An excessively-masculine society is not only sub optimally pleasant for all but the most masculine people who 'win' within it, it is also entirely unsustainable, as was made clear in the toppling of Wall Street that followed that most deliciously masculine results-obsessed orgy that was the lead up to the 2008 financial crisis.

Which brings us back to our Millennial man.

Our hero hasn't always taken time to smell his coffee. He was raised in the era of masculine hype, spending time on things that looked good on his college application, measuring his worth by admissions and accolades. He was inundated with information and technology and Adderrall prescriptions that made him ever-more productive. He took out loans to get degrees that would make him more competitive in the world.

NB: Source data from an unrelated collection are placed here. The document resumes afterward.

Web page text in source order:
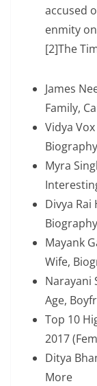
accused
enmity
[2]The
James
Family,
Vidya
Myra
Divya Rai
Mayank
Wife,
Narayani
Age,
Top 10
2017
Ditya
More
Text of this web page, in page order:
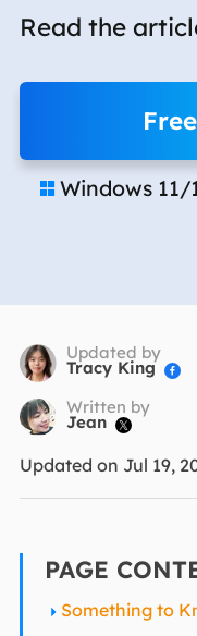
Read the
 Windows
Updated by
Tracy King 
Written by
Jean 
Updated on Jul 19,
PAGE
Something to
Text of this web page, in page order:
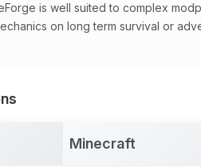
is well suited to complex
on long term survival or
Minecraft
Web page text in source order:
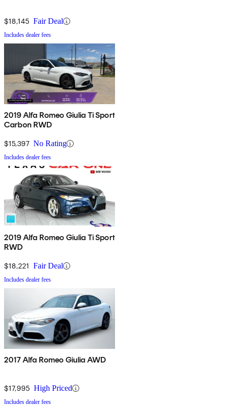
$18,145 Fair Deal
Includes dealer fees
2019 Alfa Romeo Giulia Ti Sport
Carbon RWD
$15,397 No Rating
Includes dealer fees
2019 Alfa Romeo Giulia Ti Sport
RWD
$18,221 Fair Deal
Includes dealer fees
2017 Alfa Romeo Giulia AWD
$17,995 High Priced
Includes dealer fees
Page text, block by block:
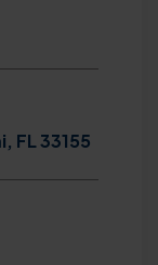
FL 33155
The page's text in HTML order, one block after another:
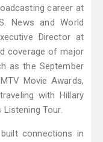
career at
News and World
Director at
coverage of major
as the September
Movie Awards,
with Hillary
Listening Tour.
connections in
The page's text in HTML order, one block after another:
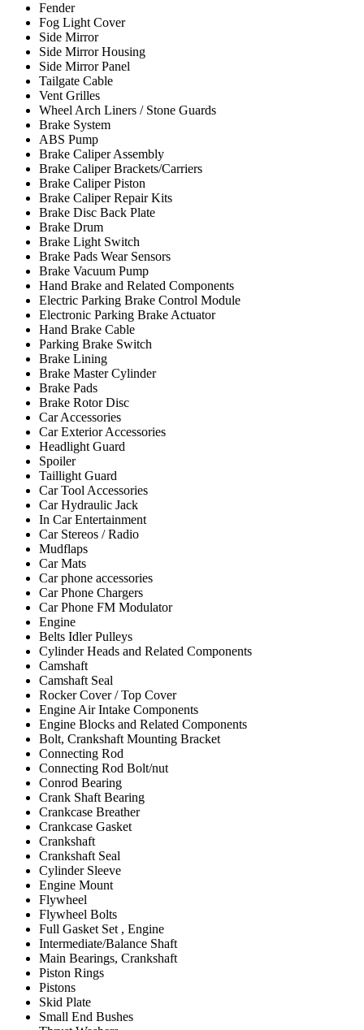
Fender
Fog Light Cover
Side Mirror
Side Mirror Housing
Side Mirror Panel
Tailgate Cable
Vent Grilles
Wheel Arch Liners / Stone Guards
Brake System
ABS Pump
Brake Caliper Assembly
Brake Caliper Brackets/Carriers
Brake Caliper Piston
Brake Caliper Repair Kits
Brake Disc Back Plate
Brake Drum
Brake Light Switch
Brake Pads Wear Sensors
Brake Vacuum Pump
Hand Brake and Related Components
Electric Parking Brake Control Module
Electronic Parking Brake Actuator
Hand Brake Cable
Parking Brake Switch
Brake Lining
Brake Master Cylinder
Brake Pads
Brake Rotor Disc
Car Accessories
Car Exterior Accessories
Headlight Guard
Spoiler
Taillight Guard
Car Tool Accessories
Car Hydraulic Jack
In Car Entertainment
Car Stereos / Radio
Mudflaps
Car Mats
Car phone accessories
Car Phone Chargers
Car Phone FM Modulator
Engine
Belts Idler Pulleys
Cylinder Heads and Related Components
Camshaft
Camshaft Seal
Rocker Cover / Top Cover
Engine Air Intake Components
Engine Blocks and Related Components
Bolt, Crankshaft Mounting Bracket
Connecting Rod
Connecting Rod Bolt/nut
Conrod Bearing
Crank Shaft Bearing
Crankcase Breather
Crankcase Gasket
Crankshaft
Crankshaft Seal
Cylinder Sleeve
Engine Mount
Flywheel
Flywheel Bolts
Full Gasket Set , Engine
Intermediate/Balance Shaft
Main Bearings, Crankshaft
Piston Rings
Pistons
Skid Plate
Small End Bushes
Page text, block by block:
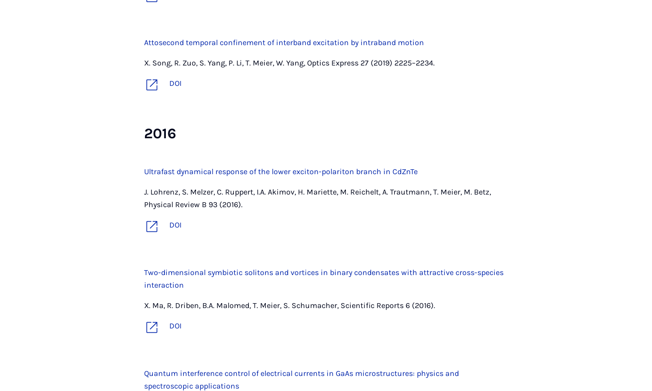
Attosecond temporal confinement of interband excitation by intraband motion
X. Song, R. Zuo, S. Yang, P. Li, T. Meier, W. Yang, Optics Express 27 (2019) 2225–2234.
DOI
2016
Ultrafast dynamical response of the lower exciton-polariton branch in CdZnTe
J. Lohrenz, S. Melzer, C. Ruppert, I.A. Akimov, H. Mariette, M. Reichelt, A. Trautmann, T. Meier, M. Betz,
Physical Review B 93 (2016).
DOI
Two-dimensional symbiotic solitons and vortices in binary condensates with attractive cross-species
interaction
X. Ma, R. Driben, B.A. Malomed, T. Meier, S. Schumacher, Scientific Reports 6 (2016).
DOI
Quantum interference control of electrical currents in GaAs microstructures: physics and
spectroscopic applications
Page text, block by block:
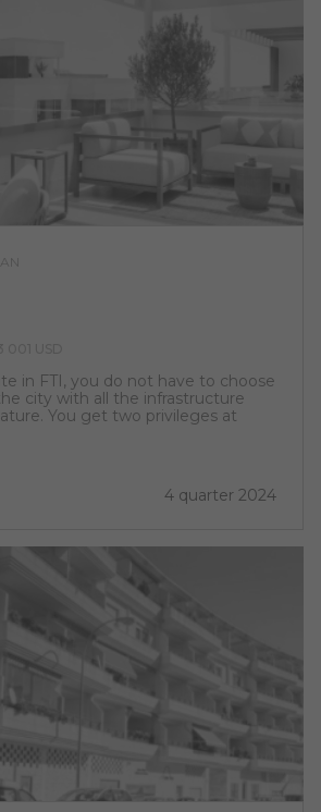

And then the financial crisis happened, and all that results-orientation spat him out into a jobless economy with a pile of student debt and a lot of questions about why and how and what, exactly, he'd been working toward.

To a masculine Baby Boomer, the locally-roasted pour over latte seems like a waste of time; the do what you love mentality of work reeks of entitlement; the meditation might be justifiable, but only because of recent scientific surveys that suggest meditation can increase productivity.

But to me, all these things are symptoms of femininity quietly revolting against a masculine system that is failing, and, in liberating itself for men the same way masculinity liberated itself for women forty years ago, an important step toward true gender equality.

I do not mean to suggest there is not legitimacy to Baby Boomers' concerns, or that femininity is better than masculinity - too feminine a society is no more ideal than too masculine of one. But I think the anger we sense in society right now is nothing more than the desperate last stand of a domineering masculinity that is slowly but surely losing its grip. And that if we can, in its place, learn to respect and appreciate that we need individuals who mind experience as much as we need individuals to mind results, and that it doesn't matter the gender of who does what or if a person wants to dabble in a little of both, then I dare to hope that we are on the precipice of a society that works on both the individual and the macro level, which is a future to which I will gladly lift my locally-roasted single-origin raw cashew milk with organic fair trade Maca garnish pour over latte.